## EXERCISE REQUIREMENTS
Each line of the listing below that includes "base" must be copied.

## EXTRACTED MATERIAL
☆ ☆ ☆ ☆

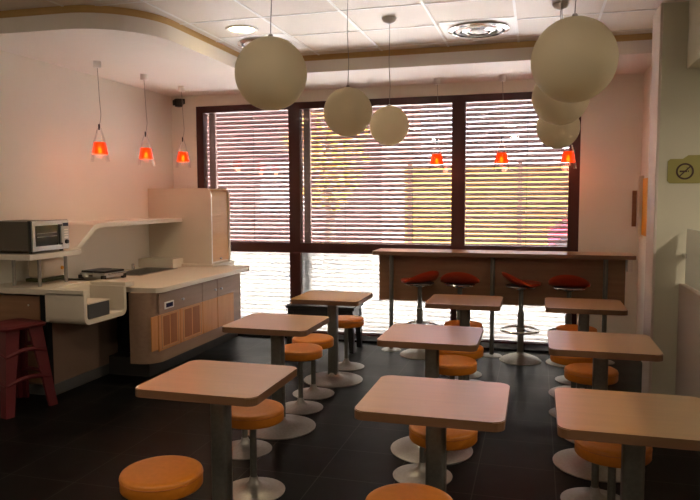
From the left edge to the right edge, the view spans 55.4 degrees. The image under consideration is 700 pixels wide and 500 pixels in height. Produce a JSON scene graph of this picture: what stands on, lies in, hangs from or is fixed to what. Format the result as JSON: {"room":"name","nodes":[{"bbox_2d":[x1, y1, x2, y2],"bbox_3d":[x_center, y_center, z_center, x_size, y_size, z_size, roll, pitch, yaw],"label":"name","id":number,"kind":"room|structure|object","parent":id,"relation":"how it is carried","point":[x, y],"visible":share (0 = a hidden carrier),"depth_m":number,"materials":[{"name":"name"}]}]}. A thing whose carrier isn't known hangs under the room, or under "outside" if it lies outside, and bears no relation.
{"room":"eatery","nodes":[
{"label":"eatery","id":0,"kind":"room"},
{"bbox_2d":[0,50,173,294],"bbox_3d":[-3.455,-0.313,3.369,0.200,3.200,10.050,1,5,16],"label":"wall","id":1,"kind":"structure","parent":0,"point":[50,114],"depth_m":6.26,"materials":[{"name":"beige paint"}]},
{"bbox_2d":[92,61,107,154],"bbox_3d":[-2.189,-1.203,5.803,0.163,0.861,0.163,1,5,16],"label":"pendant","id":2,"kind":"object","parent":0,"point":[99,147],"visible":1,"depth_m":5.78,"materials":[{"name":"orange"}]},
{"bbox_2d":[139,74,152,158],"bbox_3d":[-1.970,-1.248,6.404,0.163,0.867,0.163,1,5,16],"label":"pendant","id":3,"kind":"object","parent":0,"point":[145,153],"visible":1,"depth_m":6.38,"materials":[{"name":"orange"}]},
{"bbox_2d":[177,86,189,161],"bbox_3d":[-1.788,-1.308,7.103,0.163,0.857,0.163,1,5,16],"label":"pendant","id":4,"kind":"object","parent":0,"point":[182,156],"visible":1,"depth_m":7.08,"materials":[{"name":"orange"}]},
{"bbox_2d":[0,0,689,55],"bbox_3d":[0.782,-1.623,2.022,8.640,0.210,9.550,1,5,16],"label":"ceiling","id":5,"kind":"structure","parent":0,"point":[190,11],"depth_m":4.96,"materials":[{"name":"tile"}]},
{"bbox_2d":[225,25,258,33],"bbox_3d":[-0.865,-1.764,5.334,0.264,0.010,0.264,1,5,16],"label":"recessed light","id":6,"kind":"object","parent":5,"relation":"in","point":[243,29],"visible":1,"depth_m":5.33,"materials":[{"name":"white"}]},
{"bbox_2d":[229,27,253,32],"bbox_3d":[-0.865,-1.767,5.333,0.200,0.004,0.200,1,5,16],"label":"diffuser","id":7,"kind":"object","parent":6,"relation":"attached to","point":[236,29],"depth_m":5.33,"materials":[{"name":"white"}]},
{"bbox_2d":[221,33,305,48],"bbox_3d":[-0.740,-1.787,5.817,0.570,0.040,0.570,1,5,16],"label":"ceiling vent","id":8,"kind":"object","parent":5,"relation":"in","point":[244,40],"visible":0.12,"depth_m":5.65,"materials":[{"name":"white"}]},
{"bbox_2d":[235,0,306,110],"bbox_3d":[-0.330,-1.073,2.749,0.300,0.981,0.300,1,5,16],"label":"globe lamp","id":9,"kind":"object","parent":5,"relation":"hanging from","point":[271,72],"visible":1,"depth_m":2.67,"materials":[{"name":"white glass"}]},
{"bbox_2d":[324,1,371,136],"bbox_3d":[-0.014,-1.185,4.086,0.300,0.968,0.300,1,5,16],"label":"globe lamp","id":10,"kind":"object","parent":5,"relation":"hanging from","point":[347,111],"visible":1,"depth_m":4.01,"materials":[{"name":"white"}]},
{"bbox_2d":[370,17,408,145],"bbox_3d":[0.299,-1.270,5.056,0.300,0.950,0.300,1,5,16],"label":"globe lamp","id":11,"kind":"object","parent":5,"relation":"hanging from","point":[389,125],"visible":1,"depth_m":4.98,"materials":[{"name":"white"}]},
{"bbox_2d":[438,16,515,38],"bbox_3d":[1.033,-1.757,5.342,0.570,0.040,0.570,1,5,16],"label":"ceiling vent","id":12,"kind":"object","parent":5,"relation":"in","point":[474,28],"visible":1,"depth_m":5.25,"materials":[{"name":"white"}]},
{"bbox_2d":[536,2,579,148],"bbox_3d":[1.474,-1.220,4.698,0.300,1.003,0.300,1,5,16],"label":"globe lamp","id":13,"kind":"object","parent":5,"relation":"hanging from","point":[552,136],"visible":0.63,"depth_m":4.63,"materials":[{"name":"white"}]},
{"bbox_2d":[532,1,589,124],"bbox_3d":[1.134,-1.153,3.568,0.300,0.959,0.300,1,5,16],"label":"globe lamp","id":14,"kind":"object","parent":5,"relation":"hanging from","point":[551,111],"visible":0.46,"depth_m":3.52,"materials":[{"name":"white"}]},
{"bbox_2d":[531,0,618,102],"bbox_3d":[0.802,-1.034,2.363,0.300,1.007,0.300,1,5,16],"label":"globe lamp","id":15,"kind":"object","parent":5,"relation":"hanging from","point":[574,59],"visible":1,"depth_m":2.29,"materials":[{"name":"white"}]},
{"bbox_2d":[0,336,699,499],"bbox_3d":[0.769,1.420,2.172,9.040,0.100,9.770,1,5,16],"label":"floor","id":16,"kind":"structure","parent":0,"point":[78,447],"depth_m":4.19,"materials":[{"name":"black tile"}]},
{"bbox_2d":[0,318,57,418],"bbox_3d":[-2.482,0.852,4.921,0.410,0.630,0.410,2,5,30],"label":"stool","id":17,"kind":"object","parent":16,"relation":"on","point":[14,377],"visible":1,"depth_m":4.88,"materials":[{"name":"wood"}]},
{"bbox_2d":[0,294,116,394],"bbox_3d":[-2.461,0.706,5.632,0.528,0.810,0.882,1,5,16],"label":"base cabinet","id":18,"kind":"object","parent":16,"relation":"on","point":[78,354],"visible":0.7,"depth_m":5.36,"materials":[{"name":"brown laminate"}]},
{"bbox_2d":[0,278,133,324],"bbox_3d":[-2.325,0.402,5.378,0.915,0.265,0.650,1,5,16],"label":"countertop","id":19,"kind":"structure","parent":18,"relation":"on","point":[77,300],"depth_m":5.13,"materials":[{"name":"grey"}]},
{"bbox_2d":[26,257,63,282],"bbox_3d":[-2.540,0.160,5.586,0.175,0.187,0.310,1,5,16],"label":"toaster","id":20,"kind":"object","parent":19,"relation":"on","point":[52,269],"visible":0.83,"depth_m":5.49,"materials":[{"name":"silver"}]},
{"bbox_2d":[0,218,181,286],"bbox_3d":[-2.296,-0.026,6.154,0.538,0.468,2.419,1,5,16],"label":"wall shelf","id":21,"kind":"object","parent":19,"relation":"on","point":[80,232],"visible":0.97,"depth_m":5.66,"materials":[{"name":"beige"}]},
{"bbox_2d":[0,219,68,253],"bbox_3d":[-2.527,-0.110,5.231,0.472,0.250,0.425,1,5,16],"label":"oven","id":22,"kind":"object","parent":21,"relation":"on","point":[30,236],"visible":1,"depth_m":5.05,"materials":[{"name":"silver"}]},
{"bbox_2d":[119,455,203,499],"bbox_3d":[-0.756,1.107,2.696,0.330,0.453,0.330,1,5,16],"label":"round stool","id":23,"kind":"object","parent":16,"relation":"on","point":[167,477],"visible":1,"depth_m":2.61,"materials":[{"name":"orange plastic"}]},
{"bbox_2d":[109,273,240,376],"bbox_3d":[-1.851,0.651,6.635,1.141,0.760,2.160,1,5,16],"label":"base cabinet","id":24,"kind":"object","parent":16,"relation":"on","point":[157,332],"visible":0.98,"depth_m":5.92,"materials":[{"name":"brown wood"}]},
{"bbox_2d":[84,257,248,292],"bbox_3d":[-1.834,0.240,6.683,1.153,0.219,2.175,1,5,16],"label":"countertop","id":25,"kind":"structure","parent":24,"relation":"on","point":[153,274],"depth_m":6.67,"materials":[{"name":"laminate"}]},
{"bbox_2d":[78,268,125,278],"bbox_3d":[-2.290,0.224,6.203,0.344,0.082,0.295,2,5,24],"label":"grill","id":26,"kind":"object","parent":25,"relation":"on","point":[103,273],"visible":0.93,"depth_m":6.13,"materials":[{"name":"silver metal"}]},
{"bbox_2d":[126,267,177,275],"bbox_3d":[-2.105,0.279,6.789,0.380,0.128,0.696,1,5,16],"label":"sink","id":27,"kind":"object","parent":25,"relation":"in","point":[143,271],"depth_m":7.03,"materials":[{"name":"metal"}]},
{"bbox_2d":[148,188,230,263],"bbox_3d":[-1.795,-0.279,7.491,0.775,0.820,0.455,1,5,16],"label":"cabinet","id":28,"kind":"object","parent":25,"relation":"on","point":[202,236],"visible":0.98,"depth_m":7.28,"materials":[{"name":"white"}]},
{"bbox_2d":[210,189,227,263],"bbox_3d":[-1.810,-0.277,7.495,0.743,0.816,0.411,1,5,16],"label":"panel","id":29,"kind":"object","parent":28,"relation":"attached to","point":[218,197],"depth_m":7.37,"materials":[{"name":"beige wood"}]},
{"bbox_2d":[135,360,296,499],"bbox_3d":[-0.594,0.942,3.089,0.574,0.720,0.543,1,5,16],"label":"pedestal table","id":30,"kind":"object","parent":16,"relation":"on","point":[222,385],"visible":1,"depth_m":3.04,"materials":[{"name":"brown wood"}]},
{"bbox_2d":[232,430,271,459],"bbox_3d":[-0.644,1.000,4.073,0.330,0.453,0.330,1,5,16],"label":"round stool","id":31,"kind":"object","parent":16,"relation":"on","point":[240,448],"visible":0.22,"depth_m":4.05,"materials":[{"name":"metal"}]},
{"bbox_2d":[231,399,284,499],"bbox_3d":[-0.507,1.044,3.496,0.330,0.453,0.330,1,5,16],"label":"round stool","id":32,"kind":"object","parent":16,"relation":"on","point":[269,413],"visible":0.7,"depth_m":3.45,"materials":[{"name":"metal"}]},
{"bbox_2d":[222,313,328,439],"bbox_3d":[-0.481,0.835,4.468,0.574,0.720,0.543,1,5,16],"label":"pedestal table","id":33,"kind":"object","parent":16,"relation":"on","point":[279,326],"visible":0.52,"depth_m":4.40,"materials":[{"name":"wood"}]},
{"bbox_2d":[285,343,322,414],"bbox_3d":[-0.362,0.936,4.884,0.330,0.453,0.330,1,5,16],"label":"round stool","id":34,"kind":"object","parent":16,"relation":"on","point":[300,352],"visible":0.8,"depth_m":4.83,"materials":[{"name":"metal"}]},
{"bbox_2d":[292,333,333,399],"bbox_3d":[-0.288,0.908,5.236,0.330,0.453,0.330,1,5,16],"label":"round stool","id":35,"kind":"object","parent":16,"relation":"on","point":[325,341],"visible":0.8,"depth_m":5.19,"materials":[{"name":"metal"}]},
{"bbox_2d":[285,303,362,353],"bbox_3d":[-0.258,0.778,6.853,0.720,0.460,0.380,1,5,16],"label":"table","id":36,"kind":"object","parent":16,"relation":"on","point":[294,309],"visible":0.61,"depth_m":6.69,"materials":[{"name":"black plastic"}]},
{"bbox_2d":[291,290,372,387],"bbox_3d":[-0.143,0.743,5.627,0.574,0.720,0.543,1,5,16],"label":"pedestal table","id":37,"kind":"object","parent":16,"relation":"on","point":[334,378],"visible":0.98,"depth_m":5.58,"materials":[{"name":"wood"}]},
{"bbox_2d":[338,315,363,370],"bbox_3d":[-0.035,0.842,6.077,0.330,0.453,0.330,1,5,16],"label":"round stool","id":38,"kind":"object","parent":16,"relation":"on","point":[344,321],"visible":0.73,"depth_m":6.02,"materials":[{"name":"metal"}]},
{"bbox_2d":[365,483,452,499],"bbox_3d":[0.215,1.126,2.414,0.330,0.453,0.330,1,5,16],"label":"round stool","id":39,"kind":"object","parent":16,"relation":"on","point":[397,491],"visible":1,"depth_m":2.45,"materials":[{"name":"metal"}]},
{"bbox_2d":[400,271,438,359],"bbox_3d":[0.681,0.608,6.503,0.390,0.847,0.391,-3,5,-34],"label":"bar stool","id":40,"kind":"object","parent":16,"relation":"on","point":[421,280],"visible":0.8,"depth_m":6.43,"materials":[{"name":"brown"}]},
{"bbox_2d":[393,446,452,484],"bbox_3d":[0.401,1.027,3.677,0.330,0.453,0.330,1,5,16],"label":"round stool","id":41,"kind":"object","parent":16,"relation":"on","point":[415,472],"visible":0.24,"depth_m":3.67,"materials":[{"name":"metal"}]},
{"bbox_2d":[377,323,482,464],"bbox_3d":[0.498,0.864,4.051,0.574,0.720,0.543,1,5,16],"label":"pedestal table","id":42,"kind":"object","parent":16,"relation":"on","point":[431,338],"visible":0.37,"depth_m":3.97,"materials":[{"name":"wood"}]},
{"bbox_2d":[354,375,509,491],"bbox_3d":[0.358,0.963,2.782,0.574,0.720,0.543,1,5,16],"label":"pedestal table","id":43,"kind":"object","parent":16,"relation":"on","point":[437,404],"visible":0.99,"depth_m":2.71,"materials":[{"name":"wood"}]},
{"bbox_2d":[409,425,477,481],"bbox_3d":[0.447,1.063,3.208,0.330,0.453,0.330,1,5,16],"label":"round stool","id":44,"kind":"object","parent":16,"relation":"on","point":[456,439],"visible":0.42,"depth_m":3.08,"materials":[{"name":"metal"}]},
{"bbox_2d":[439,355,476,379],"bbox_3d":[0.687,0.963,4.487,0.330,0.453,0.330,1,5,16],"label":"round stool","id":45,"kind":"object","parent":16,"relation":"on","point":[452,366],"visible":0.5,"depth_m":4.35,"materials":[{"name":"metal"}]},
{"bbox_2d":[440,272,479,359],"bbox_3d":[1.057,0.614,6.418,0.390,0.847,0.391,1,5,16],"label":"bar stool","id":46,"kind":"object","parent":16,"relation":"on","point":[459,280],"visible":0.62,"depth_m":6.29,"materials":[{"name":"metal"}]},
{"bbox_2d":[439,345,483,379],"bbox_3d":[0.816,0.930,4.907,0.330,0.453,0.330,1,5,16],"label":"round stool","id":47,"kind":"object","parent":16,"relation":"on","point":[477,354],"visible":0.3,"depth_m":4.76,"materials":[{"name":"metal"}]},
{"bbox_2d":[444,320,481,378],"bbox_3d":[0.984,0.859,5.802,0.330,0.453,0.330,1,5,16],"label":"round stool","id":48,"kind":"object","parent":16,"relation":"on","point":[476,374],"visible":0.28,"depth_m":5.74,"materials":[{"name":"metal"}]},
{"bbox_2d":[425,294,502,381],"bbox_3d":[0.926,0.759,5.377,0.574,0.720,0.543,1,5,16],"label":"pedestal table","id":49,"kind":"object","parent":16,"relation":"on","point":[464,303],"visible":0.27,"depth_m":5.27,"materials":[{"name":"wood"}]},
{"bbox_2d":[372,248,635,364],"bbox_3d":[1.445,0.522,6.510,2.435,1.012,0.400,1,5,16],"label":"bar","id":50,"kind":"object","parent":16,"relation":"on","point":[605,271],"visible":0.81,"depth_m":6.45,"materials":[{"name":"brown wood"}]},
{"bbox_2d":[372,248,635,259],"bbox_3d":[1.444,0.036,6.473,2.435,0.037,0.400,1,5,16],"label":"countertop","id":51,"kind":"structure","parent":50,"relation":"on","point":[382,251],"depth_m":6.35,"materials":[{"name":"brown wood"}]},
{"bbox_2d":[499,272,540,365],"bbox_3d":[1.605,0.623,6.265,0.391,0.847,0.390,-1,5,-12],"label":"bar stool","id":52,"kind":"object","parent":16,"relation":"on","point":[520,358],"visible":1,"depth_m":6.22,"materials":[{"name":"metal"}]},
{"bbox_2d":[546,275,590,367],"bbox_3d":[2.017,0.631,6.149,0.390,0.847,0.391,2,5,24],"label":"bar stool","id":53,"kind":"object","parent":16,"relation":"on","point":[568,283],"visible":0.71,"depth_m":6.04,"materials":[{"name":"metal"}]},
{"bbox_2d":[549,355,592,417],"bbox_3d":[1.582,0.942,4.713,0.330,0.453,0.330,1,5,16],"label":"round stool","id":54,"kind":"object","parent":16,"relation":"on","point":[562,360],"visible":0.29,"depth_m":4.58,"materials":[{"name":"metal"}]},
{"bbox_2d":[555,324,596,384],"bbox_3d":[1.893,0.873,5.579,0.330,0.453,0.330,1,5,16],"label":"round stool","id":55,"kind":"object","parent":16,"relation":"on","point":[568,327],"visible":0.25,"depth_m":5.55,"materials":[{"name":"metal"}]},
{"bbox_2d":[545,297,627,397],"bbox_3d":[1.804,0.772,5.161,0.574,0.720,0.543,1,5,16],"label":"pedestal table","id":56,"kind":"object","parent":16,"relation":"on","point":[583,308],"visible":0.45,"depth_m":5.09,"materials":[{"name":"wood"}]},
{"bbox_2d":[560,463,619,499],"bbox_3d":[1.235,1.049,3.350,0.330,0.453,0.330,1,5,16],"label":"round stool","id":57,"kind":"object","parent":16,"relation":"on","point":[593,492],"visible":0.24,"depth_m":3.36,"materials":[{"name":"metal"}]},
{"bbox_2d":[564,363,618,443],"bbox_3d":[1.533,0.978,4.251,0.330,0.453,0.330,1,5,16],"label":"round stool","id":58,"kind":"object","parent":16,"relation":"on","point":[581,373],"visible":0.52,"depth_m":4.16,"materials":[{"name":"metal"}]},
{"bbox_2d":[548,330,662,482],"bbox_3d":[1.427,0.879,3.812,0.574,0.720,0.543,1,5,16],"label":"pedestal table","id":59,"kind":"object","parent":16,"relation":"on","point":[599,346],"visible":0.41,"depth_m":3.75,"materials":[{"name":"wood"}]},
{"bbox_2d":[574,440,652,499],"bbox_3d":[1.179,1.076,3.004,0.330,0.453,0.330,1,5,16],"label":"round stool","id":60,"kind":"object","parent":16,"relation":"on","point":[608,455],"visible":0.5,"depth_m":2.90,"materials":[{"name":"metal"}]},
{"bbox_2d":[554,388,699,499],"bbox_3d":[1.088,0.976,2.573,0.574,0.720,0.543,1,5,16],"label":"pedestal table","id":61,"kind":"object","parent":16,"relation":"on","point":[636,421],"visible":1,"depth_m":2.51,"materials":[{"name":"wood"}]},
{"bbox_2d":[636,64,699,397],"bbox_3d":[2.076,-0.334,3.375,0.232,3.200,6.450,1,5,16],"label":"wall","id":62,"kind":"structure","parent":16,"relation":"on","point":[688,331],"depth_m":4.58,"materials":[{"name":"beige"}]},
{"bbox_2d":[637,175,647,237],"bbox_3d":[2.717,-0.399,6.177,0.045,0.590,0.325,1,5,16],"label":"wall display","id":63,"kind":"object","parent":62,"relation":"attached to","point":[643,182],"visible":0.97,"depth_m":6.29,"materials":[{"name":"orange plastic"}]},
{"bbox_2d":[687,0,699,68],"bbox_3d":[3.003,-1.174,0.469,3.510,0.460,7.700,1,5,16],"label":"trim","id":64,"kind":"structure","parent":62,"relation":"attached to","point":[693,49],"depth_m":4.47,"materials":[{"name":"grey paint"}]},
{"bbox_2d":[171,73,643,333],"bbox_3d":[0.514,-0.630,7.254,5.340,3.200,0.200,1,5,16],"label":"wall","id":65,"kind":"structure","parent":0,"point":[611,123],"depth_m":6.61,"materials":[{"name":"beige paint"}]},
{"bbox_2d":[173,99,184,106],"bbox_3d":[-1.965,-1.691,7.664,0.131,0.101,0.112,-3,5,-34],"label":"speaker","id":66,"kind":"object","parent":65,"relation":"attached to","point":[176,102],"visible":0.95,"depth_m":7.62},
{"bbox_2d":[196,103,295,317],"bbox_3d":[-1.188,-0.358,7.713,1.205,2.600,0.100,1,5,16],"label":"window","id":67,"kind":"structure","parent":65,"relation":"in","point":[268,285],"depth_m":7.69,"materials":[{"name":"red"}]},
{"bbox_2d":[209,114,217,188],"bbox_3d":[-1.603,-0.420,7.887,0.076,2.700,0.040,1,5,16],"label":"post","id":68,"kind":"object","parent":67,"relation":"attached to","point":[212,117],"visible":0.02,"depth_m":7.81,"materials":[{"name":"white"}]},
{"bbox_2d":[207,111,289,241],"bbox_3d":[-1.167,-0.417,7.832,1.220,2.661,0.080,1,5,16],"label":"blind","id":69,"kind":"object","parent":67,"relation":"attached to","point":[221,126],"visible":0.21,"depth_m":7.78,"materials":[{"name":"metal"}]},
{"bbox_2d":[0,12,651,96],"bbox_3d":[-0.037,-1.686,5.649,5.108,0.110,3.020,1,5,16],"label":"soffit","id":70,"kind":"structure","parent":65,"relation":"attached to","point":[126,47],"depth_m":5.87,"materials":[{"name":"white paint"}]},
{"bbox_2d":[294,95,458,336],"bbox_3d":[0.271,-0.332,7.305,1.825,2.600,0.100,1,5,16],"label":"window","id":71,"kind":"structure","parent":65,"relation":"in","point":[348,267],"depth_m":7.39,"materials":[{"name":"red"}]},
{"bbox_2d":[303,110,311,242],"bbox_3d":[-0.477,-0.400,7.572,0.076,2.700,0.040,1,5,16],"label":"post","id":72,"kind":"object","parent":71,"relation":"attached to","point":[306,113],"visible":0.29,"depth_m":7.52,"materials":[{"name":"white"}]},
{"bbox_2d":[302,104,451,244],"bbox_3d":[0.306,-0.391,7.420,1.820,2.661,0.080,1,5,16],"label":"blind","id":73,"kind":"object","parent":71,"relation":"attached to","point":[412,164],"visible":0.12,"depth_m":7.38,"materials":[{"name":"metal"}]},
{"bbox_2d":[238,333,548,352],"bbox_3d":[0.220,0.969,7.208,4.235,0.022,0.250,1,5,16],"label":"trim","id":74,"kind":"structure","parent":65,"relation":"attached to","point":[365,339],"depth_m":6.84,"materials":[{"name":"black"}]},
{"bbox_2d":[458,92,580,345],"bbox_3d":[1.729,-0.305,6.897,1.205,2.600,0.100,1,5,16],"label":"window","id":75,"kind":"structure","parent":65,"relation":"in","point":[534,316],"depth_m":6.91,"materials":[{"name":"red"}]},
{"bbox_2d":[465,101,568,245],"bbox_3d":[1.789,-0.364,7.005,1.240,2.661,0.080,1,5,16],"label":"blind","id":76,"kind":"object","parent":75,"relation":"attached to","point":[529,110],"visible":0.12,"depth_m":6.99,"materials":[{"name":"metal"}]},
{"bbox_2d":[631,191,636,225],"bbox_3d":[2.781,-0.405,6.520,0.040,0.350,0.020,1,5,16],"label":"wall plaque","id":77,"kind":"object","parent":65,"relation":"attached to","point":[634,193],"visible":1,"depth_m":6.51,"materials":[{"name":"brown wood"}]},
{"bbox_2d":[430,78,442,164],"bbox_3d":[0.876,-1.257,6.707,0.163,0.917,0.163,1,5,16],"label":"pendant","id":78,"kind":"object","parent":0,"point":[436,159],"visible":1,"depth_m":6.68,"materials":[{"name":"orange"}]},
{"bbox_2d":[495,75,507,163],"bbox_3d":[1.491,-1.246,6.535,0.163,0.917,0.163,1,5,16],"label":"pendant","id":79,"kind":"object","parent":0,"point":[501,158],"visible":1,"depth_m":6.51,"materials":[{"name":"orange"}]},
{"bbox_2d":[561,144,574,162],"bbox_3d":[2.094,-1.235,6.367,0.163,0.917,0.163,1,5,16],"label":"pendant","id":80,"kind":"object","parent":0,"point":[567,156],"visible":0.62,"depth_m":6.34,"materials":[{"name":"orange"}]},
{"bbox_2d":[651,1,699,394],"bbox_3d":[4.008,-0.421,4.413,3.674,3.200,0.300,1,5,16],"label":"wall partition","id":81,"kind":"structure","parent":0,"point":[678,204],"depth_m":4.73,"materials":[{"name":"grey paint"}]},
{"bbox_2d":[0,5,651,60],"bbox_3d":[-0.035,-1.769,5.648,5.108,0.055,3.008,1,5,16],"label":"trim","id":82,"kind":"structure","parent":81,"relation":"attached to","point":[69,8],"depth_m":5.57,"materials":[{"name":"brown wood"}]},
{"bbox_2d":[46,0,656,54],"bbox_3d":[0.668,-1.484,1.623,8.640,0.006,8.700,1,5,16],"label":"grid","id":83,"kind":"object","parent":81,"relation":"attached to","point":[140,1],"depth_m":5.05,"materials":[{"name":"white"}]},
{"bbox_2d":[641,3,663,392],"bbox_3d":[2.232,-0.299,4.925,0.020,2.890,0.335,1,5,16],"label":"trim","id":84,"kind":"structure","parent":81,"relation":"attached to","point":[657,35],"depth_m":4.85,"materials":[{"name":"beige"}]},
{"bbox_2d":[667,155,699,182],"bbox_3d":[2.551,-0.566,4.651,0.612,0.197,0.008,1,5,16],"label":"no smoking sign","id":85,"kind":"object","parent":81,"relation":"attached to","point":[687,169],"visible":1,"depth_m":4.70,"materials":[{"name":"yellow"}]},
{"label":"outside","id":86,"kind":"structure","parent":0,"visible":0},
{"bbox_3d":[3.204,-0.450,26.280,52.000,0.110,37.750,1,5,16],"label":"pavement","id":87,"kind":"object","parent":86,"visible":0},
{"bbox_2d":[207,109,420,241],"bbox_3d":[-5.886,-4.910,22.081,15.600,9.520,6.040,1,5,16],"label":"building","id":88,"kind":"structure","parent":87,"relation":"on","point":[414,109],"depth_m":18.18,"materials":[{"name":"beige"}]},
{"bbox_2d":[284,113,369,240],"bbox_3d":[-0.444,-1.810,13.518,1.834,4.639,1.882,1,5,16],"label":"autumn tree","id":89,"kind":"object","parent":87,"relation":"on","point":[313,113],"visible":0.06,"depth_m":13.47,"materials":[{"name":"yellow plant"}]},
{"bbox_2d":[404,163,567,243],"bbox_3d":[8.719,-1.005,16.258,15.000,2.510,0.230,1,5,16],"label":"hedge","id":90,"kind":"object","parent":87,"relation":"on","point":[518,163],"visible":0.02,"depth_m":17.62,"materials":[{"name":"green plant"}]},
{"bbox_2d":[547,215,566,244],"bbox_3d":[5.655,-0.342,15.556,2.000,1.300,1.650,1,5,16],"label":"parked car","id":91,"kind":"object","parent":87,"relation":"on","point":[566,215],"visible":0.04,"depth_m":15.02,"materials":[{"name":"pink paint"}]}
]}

☆ ☆ ☆ ☆

## RESULT OF THIS EXERCISE
{"bbox_2d":[0,294,116,394],"bbox_3d":[-2.461,0.706,5.632,0.528,0.810,0.882,1,5,16],"label":"base cabinet","id":18,"kind":"object","parent":16,"relation":"on","point":[78,354],"visible":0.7,"depth_m":5.36,"materials":[{"name":"brown laminate"}]},
{"bbox_2d":[109,273,240,376],"bbox_3d":[-1.851,0.651,6.635,1.141,0.760,2.160,1,5,16],"label":"base cabinet","id":24,"kind":"object","parent":16,"relation":"on","point":[157,332],"visible":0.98,"depth_m":5.92,"materials":[{"name":"brown wood"}]},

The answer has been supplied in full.